On August 15, 2018, Oracle announced the availability of GraphPipe, a network protocol designed to transmit machine learning data between remote processes in a standardized manner, with the goal of simplifying the machine learning model deployment process. The spec is now available on Oracle’s GitHub, along with clients and servers that have implemented the spec for Python and Go (with a Java client soon to come); and a TensorFlow plugin that allows remote models to be included inside TensorFlow graphs.
Oracle’s goal with GraphPipe is to standardize the process of model deployment regardless of the frameworks utilized in the model creation stage.
Deploying the machine learning models that data scientists produce continues to be a sluggish process. Most frameworks provide JSON or protocol buffers as their deployment options, but each of these options has a drawback. JSON isn’t sufficiently performant under heavy demand, such as for custom applications requiring realtime data. Protocol buffers perform nearly as well as the flat buffers that GraphPipe uses, but the primary deployment tool using protocol buffers right now is TensorFlow-serving. Since TensorFlow-serving primarily supports TensorFlow models, this limits its applicability, and adds the complex overhead of TensorFlow to the deployment process. If your model requires the use of multiple frameworks, the complexity of extracting that model into production multiplies, often demanding that custom code be written. GraphPipe aims to address these challenges by making the transmission of data more efficient while also permitting custom inputs and outputs to and from a given model. Oracle’s goal with GraphPipe is to standardize the process of model deployment regardless of the frameworks utilized in the model creation stage.
With the acquisition of DataScience.com earlier this year, Oracle now has a vested interest in ensuring that their customers have a “power user” option for model deployment. Enterprises develop in unique ways such that their software requirements demand personalized configuration and customization above and beyond that of smaller businesses, who can adapt more easily to out-of-the-box software. Implementing the GraphPipe protocol into machine learning model production pipelines offers larger organizations flexibility in deploying and querying machine learning models at speed.
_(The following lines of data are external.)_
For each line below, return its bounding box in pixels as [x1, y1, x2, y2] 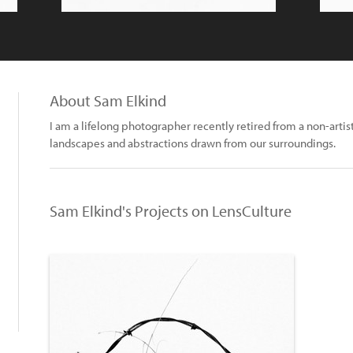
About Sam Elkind [50, 91, 166, 110]
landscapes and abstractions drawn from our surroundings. [50, 136, 336, 150]
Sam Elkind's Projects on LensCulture [50, 201, 292, 221]

Oracle also has a long history of participating in the open source community – their employees make contributions to household names like Java, MySQL, and Kubernetes, along with newer projects such as GraalVM and Wookiee. Numerous Oracle business services have been built around these works to monetize them, which ensures Oracle plays a strong role in determining future innovation across a wide array of technologies. Even with this being an initial release in a still-experimental field, it makes sense for Oracle to dedicate resources to expediting machine learning model deployment across the board.
Organizations considering data science initiatives need to think about how they are going to get their machine learning models out into production. For data science to be useful to your organization, eventually, models will need to be deployed. What does your current end-to-end data science workflow look like? (Do you have one, or are your models still stuck behind various obstacles to useful deployment?) How standardized is your model deployment process – and what constraints do you have in the form of preferred inputs (the frameworks your data scientists are using) and desired outputs (reports, dashboards, APIs, services, and embedded apps that may or may not exist yet)? Companies that want to use machine learning more widely need to standardize their organization’s model deployment process in order to scale their machine learning efforts efficiently.
While GraphPipe marks an important step for Oracle into model deployment, Oracle is far from the only enterprise staking out territory in the competitive machine learning space; other companies are likely to recognize the opportunity in the relatively neglected model deployment process in the market, and follow suit. Even so, this initial release is limited to clients and servers in Python and Go (with a Java server coming soon), which limits the immediate rollout to those with eventual endpoints coded in Python and Go. With that in mind, if your organization is putting models into production in Python, Go, or Java, or seeking to do so in the near future, data scientists and software engineers in such organizations should set aside time to test GraphPipe in the next quarter or so. The pressure to bring models into production to drive business results is only going to increase as line of business executives expect to see results. In addition to testing GraphPipe, all data scientists and software engineers tasked with deploying models should look for upcoming opportunities to test other power options seeking to make machine learning more pervasive throughout your organization.